_What the task requires_: Print everything in the records exactly. Leave the pictures out.
--*--
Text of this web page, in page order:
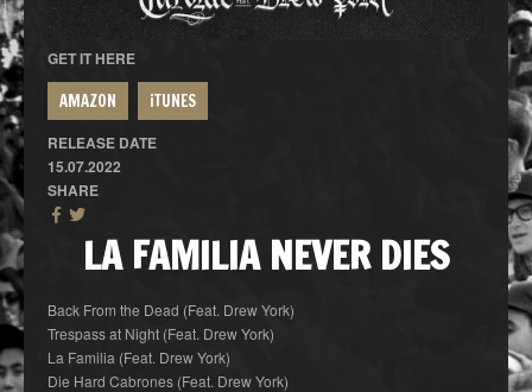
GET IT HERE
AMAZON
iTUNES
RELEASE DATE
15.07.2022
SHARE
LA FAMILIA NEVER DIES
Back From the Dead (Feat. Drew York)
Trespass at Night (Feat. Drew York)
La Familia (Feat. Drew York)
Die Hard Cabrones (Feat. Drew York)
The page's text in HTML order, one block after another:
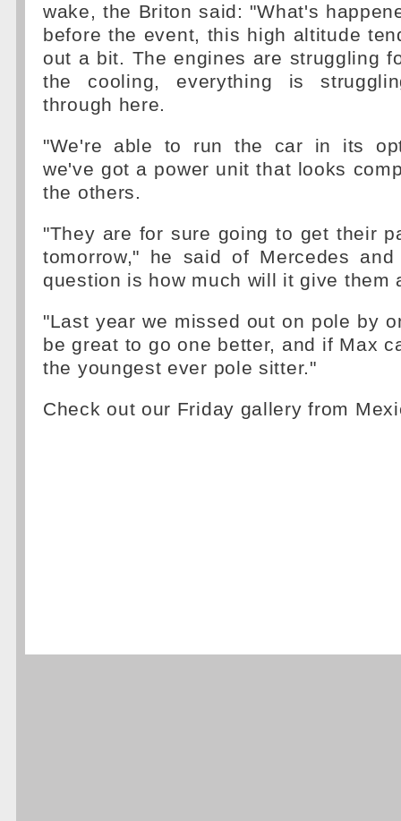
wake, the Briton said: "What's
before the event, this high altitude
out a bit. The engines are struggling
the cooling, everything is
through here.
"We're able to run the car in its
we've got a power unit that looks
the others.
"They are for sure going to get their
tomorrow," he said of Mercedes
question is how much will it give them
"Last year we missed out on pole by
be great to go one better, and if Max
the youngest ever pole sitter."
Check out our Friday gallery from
--*--
_Solution to this task_:
Text of this web page, in page order:
GET IT HERE
AMAZON
iTUNES
RELEASE DATE
15.07.2022
SHARE
LA FAMILIA NEVER DIES
Back From the Dead (Feat. Drew York)
Trespass at Night (Feat. Drew York)
La Familia (Feat. Drew York)
Die Hard Cabrones (Feat. Drew York)
The page's text in HTML order, one block after another:
wake, the Briton said: "What's
before the event, this high altitude
out a bit. The engines are struggling
the cooling, everything is
through here.
"We're able to run the car in its
we've got a power unit that looks
the others.
"They are for sure going to get their
tomorrow," he said of Mercedes
question is how much will it give them
"Last year we missed out on pole by
be great to go one better, and if Max
the youngest ever pole sitter."
Check out our Friday gallery from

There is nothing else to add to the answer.